#### [EXERCISE PROMPT]
Scan the entries line by line and return those with "economic".

#### [GIVEN ENTRIES]
+ + + + +

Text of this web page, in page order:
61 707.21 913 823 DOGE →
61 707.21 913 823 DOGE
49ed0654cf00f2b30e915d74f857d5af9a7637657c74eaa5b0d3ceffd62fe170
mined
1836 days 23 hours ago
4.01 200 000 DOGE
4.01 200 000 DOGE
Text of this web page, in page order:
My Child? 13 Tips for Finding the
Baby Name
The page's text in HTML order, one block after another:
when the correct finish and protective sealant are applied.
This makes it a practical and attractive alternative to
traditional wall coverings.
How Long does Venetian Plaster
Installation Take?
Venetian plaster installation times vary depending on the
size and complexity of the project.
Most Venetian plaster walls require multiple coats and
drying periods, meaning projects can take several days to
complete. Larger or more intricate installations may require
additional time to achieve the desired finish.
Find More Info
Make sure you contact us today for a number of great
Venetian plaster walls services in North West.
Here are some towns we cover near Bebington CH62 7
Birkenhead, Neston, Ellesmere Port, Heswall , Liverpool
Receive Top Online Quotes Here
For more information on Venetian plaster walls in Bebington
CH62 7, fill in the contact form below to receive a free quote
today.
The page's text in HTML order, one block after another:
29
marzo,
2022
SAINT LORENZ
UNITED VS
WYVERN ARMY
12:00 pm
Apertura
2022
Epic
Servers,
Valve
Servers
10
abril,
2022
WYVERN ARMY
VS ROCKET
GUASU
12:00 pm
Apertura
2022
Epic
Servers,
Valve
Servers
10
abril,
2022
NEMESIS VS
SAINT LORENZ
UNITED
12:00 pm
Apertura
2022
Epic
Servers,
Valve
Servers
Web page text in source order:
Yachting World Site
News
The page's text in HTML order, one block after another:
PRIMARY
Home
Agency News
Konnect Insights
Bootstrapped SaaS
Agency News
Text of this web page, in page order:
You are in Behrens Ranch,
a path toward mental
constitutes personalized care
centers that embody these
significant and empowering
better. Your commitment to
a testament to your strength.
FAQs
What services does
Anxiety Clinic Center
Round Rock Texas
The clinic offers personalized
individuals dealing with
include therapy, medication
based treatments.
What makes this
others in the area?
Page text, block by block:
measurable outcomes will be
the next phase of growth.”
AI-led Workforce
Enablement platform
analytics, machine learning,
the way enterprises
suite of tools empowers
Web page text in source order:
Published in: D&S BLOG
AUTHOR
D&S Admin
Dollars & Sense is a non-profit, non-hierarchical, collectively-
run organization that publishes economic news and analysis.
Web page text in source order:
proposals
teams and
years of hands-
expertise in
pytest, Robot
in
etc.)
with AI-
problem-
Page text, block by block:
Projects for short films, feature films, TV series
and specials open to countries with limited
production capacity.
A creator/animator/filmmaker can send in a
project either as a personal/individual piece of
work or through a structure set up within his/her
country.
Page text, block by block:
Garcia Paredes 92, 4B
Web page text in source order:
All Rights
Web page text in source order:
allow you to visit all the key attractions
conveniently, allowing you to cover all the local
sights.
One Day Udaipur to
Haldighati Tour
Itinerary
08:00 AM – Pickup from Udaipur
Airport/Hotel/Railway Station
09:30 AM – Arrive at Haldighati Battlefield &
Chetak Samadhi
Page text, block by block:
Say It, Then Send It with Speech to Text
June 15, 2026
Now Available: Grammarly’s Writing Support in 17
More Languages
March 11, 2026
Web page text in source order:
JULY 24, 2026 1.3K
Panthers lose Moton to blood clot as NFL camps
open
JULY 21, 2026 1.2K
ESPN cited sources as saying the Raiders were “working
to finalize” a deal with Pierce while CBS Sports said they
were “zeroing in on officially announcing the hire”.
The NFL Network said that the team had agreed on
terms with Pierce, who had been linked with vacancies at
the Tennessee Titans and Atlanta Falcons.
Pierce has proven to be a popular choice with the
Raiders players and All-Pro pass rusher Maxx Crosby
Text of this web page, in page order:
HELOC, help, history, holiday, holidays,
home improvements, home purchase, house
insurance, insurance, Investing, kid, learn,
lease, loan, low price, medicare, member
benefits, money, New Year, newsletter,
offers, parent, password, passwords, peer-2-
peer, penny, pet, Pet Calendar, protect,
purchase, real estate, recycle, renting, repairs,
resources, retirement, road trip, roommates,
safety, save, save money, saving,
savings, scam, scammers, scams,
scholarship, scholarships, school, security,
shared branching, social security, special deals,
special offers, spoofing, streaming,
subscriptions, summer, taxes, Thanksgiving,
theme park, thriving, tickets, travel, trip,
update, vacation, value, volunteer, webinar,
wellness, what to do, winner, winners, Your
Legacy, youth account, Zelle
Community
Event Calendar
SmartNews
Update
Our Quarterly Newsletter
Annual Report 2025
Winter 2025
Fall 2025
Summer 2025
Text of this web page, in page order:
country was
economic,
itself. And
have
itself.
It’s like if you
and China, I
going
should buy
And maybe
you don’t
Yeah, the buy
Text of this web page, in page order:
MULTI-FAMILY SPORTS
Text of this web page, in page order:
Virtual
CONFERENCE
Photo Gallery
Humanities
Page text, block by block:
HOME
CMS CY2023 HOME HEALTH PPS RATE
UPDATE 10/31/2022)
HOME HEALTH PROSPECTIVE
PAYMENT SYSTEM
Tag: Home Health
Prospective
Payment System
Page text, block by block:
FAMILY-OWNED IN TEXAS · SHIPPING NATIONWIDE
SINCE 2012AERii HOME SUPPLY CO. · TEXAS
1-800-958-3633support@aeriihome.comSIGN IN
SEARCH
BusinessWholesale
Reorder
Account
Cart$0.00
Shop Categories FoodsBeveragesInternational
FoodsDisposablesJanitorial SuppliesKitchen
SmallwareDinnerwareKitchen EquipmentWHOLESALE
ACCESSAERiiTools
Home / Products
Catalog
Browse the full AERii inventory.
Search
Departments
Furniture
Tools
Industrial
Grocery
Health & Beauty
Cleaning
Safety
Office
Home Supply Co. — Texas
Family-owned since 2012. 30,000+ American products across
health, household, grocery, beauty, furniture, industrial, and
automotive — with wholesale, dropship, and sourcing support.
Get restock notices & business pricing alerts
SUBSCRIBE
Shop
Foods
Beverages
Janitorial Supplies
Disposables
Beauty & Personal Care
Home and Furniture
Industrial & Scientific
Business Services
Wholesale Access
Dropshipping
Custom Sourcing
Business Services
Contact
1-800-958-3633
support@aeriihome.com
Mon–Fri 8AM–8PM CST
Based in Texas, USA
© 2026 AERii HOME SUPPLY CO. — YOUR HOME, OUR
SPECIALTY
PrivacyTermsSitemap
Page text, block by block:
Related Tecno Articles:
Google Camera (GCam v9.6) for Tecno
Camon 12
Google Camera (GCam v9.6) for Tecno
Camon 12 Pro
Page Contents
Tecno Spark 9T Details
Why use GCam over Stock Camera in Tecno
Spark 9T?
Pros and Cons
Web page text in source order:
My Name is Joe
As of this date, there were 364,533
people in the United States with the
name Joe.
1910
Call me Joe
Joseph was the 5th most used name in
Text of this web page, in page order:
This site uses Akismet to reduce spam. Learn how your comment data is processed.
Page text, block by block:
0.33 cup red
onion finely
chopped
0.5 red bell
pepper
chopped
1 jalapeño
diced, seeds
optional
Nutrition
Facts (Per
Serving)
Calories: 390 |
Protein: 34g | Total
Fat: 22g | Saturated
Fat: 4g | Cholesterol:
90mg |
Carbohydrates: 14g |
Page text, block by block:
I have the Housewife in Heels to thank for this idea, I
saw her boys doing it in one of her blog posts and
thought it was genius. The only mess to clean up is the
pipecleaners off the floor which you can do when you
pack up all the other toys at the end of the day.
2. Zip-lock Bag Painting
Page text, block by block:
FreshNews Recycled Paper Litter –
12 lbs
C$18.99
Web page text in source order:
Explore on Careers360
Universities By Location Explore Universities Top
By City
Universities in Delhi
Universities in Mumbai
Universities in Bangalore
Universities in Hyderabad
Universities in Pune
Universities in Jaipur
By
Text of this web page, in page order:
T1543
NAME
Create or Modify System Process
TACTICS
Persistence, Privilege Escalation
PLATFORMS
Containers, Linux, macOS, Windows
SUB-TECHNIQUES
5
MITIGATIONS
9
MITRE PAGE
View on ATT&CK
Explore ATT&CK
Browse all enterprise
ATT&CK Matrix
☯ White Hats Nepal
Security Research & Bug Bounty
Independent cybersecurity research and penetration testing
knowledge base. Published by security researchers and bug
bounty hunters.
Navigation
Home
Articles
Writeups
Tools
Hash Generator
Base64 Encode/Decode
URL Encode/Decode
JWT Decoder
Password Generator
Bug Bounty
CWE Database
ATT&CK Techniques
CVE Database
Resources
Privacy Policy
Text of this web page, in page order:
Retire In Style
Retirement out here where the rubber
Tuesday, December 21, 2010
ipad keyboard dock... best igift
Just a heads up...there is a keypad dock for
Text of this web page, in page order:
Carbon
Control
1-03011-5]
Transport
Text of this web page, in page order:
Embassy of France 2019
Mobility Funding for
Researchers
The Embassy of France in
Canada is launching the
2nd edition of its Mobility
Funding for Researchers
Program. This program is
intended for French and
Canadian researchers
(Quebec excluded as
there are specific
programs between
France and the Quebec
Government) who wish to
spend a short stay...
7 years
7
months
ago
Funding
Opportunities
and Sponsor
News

+ + + + +

#### [RESPONSE FOR THIS EXERCISE]
run organization that publishes economic news and analysis.
economic,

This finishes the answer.